──────── Material for the task

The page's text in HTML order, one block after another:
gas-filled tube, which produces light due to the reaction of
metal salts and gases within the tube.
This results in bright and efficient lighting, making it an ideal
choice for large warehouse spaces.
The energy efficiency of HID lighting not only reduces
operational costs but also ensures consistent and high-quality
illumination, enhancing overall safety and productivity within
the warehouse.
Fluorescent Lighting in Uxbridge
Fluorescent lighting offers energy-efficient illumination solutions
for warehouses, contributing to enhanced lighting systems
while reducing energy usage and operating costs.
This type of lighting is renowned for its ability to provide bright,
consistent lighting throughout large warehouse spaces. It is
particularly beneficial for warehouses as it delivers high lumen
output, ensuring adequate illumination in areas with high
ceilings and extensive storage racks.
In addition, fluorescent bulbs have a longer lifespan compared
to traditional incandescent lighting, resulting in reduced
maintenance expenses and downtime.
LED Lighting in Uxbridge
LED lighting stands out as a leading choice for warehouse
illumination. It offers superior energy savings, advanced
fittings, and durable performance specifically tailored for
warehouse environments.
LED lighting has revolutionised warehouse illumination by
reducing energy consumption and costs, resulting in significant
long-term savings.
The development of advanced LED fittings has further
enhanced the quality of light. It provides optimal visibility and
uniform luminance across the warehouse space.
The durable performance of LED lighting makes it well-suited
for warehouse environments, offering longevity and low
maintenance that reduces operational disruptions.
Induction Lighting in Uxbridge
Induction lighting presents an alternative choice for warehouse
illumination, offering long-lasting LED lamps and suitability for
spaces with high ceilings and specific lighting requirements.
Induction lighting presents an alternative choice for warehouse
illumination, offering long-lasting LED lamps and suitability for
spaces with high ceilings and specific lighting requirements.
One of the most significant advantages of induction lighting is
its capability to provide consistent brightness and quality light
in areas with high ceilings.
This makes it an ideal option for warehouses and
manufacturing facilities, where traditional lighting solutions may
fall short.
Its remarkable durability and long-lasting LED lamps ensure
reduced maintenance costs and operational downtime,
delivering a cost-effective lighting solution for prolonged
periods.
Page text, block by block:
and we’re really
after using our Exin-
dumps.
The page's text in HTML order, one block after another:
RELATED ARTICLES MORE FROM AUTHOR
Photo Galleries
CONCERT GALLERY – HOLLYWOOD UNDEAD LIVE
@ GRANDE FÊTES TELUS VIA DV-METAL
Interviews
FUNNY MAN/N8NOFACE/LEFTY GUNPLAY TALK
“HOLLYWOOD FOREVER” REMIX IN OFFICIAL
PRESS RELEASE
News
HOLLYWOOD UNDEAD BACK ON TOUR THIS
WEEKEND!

────────────────

> _Description of the task_: Your answer should be the exact lines above from the one with "particularly beneficial for" through the one with "LED lighting stands", both included, and nothing besides.

> _Task output_:
particularly beneficial for warehouses as it delivers high lumen
output, ensuring adequate illumination in areas with high
ceilings and extensive storage racks.
In addition, fluorescent bulbs have a longer lifespan compared
to traditional incandescent lighting, resulting in reduced
maintenance expenses and downtime.
LED Lighting in Uxbridge
LED lighting stands out as a leading choice for warehouse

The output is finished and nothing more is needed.